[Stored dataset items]
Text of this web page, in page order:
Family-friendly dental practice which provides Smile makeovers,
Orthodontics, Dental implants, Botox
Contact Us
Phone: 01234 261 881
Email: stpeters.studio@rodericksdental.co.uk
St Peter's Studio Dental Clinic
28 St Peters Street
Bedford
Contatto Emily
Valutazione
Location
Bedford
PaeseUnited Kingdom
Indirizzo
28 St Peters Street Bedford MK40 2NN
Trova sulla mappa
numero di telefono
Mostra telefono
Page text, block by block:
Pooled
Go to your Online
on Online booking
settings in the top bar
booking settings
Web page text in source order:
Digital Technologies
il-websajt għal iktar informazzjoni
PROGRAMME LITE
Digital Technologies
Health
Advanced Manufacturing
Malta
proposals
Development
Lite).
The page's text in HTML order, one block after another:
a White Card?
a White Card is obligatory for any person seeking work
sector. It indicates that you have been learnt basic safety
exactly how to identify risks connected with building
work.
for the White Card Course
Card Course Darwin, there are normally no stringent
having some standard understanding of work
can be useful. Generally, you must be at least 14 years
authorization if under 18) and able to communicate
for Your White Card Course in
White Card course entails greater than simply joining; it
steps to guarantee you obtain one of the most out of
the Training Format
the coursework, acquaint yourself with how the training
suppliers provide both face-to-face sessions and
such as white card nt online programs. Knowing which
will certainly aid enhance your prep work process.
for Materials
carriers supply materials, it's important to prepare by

* * *

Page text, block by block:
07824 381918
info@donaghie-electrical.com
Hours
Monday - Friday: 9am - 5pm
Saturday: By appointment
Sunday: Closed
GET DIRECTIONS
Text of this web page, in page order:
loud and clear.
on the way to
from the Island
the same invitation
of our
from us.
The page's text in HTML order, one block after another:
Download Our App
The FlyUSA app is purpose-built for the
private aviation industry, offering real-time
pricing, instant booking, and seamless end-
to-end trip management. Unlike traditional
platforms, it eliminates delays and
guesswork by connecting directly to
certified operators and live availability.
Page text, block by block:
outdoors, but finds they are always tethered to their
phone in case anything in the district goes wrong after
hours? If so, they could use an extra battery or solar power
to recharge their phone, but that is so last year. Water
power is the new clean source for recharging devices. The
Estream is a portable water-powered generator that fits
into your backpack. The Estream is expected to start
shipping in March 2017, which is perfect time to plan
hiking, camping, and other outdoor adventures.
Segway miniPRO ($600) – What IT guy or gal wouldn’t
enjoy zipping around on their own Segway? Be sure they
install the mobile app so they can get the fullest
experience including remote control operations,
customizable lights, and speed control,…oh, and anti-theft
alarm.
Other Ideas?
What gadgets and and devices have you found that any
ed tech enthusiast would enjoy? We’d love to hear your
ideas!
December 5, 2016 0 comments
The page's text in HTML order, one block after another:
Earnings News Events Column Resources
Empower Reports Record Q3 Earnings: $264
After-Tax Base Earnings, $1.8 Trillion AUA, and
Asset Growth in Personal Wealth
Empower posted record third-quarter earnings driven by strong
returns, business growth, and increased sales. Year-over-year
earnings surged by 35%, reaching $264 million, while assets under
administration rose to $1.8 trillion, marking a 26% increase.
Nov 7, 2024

# Task to carry out
Could you repeat exactly the lines above from the line with "steps to guarantee" up to and including the line with "carriers supply materials, it's", and only those?

# Reply
steps to guarantee you obtain one of the most out of
the Training Format
the coursework, acquaint yourself with how the training
suppliers provide both face-to-face sessions and
such as white card nt online programs. Knowing which
will certainly aid enhance your prep work process.
for Materials
carriers supply materials, it's important to prepare by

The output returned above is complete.